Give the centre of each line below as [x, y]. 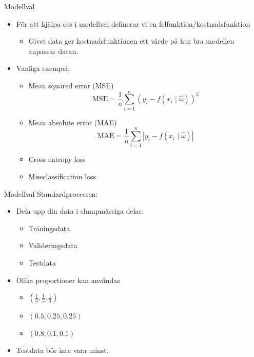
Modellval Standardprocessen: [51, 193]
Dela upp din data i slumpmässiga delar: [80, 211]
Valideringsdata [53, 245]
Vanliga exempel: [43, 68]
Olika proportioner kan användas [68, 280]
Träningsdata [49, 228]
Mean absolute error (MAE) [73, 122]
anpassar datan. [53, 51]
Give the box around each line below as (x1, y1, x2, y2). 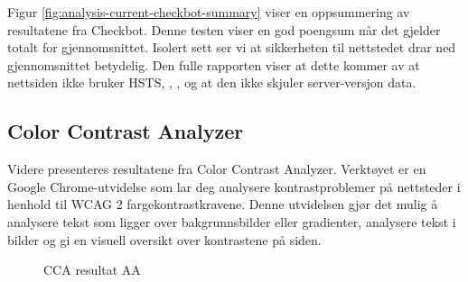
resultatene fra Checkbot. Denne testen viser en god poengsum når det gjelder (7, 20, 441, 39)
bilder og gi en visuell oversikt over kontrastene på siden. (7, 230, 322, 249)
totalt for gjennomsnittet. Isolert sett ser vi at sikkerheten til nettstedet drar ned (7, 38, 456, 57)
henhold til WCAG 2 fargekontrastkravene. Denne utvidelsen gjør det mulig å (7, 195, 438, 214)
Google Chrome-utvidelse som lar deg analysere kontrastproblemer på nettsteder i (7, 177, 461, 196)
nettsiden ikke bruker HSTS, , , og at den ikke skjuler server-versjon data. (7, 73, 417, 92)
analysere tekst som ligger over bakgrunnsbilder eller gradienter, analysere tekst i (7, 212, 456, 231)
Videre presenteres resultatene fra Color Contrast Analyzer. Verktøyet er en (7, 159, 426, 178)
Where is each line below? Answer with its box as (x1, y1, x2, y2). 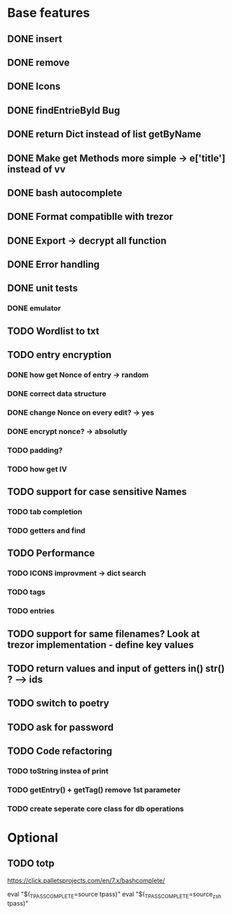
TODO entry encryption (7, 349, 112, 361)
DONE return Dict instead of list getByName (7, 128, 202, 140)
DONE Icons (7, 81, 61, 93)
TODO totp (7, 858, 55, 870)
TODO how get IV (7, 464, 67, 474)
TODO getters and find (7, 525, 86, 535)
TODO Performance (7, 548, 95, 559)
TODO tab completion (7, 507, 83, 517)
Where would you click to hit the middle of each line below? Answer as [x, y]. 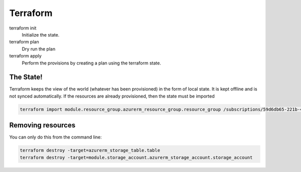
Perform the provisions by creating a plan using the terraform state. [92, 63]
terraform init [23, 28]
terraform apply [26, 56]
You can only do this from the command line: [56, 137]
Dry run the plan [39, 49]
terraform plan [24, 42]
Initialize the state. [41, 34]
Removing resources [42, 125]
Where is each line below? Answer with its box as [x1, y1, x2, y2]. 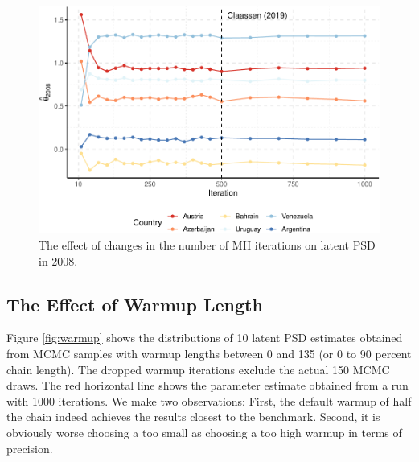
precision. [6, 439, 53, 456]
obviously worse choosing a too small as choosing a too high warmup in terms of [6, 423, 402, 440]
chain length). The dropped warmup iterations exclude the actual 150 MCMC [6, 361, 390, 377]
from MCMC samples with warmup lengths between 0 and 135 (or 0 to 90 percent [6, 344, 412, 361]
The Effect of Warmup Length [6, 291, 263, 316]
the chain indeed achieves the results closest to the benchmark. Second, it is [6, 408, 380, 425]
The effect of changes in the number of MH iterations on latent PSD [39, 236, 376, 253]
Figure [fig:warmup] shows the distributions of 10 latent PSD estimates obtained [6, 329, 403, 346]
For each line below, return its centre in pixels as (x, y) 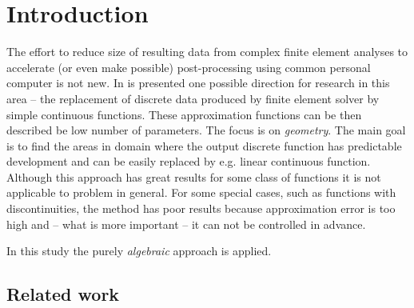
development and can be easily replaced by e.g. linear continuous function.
○ ○ ○ ○ ○ ○ ○
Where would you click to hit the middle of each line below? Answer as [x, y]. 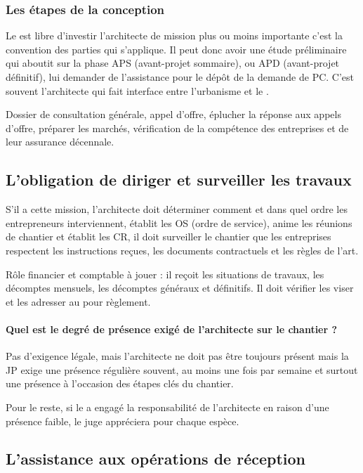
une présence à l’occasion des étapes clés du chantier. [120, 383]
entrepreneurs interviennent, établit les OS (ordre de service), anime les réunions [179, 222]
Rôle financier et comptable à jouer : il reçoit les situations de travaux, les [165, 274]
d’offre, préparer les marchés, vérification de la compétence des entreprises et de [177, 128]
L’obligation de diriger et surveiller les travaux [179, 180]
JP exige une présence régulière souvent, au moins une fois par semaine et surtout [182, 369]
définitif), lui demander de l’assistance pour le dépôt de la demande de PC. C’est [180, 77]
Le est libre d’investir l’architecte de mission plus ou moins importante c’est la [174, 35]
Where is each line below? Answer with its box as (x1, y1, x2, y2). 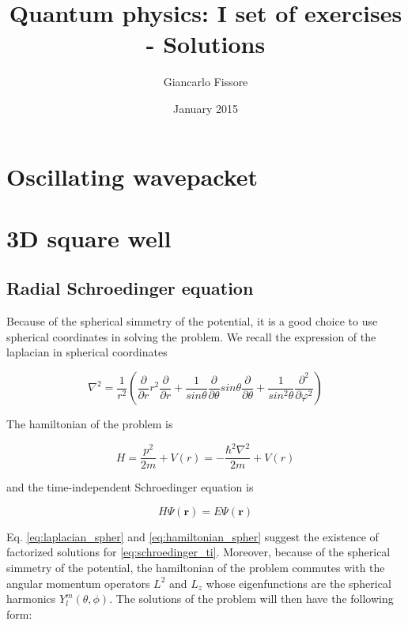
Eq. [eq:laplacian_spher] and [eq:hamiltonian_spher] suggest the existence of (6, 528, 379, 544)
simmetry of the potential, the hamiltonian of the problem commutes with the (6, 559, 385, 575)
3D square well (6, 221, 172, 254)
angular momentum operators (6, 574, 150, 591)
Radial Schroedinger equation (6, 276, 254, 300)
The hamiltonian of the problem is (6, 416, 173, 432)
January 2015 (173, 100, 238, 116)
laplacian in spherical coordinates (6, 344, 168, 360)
○ ○ ○ ○ ○ ○ ○
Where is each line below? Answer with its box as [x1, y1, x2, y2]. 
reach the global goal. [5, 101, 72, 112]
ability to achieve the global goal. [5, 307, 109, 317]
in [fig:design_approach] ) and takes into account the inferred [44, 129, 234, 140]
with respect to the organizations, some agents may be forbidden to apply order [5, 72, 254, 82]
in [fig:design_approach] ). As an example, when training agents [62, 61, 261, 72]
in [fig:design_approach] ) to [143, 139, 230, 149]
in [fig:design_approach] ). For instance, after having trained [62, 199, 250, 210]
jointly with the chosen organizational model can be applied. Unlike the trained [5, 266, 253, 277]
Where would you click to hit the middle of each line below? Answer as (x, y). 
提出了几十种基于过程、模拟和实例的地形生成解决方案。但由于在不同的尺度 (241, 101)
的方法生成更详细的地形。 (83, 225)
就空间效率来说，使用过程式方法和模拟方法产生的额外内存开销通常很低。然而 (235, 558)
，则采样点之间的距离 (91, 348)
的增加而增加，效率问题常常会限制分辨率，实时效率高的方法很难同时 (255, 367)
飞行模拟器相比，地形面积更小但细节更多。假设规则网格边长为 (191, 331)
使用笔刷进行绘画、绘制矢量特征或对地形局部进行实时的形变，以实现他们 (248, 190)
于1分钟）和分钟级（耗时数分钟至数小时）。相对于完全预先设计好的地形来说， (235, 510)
○ ○ ○ ○ ○ ○ ○
Task brief: Copy only this from above: the line containing "Give the centre", the line containing "TODO entry encryption (7, 349, 112, 361)", and all lines between, printed exactly. Leave out the pictures.

Your solution:
Give the centre of each line below as [x, y]. 
Modellval Standardprocessen: [51, 193]
Dela upp din data i slumpmässiga delar: [80, 211]
Valideringsdata [53, 245]
Vanliga exempel: [43, 68]
Olika proportioner kan användas [68, 280]
Träningsdata [49, 228]
Mean absolute error (MAE) [73, 122]
anpassar datan. [53, 51]
Give the box around each line below as (x1, y1, x2, y2). 
resultatene fra Checkbot. Denne testen viser en god poengsum når det gjelder (7, 20, 441, 39)
bilder og gi en visuell oversikt over kontrastene på siden. (7, 230, 322, 249)
totalt for gjennomsnittet. Isolert sett ser vi at sikkerheten til nettstedet drar ned (7, 38, 456, 57)
henhold til WCAG 2 fargekontrastkravene. Denne utvidelsen gjør det mulig å (7, 195, 438, 214)
Google Chrome-utvidelse som lar deg analysere kontrastproblemer på nettsteder i (7, 177, 461, 196)
nettsiden ikke bruker HSTS, , , og at den ikke skjuler server-versjon data. (7, 73, 417, 92)
analysere tekst som ligger over bakgrunnsbilder eller gradienter, analysere tekst i (7, 212, 456, 231)
Videre presenteres resultatene fra Color Contrast Analyzer. Verktøyet er en (7, 159, 426, 178)
Where is each line below? Answer with its box as (x1, y1, x2, y2). 
TODO entry encryption (7, 349, 112, 361)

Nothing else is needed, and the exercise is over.